### Task prompt
The reply should hold only the lines from the one with "Learning for Trading" to the one with "happy firefox user", both ends kept, exactly as they appear below, without any pictures.

=-=-=

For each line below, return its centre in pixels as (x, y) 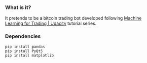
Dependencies (23, 36)
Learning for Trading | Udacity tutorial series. (51, 23)
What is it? (18, 7)
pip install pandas (25, 47)
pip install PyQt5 (24, 51)
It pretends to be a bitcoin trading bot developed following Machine (73, 18)
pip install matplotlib (30, 55)
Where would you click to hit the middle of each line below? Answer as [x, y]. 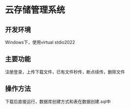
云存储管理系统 [35, 10]
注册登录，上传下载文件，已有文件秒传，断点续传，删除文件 [65, 72]
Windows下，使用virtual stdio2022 [40, 42]
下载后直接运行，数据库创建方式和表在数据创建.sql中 [58, 101]
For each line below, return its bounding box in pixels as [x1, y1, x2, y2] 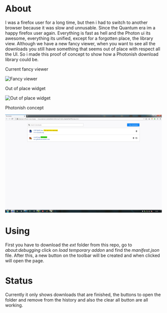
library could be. [5, 56, 39, 62]
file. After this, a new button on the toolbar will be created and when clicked [5, 252, 160, 258]
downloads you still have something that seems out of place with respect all [5, 46, 161, 52]
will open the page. [5, 257, 45, 264]
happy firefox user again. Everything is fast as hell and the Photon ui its [5, 30, 151, 36]
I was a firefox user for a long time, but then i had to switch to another [5, 19, 148, 25]
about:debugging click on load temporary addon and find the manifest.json [5, 247, 160, 253]
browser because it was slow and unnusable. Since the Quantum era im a [5, 24, 156, 30]

=-=-=

### Task output
Learning for Trading | Udacity tutorial series. (51, 23)
What is it? (18, 7)
pip install pandas (25, 47)
pip install PyQt5 (24, 51)
It pretends to be a bitcoin trading bot developed following Machine (73, 18)
pip install matplotlib (30, 55)
Where would you click to hit the middle of each line below? Answer as [x, y]. 
云存储管理系统 [35, 10]
注册登录，上传下载文件，已有文件秒传，断点续传，删除文件 [65, 72]
Windows下，使用virtual stdio2022 [40, 42]
下载后直接运行，数据库创建方式和表在数据创建.sql中 [58, 101]
For each line below, return its bounding box in pixels as [x1, y1, x2, y2] 
library could be. [5, 56, 39, 62]
file. After this, a new button on the toolbar will be created and when clicked [5, 252, 160, 258]
downloads you still have something that seems out of place with respect all [5, 46, 161, 52]
will open the page. [5, 257, 45, 264]
happy firefox user again. Everything is fast as hell and the Photon ui its [5, 30, 151, 36]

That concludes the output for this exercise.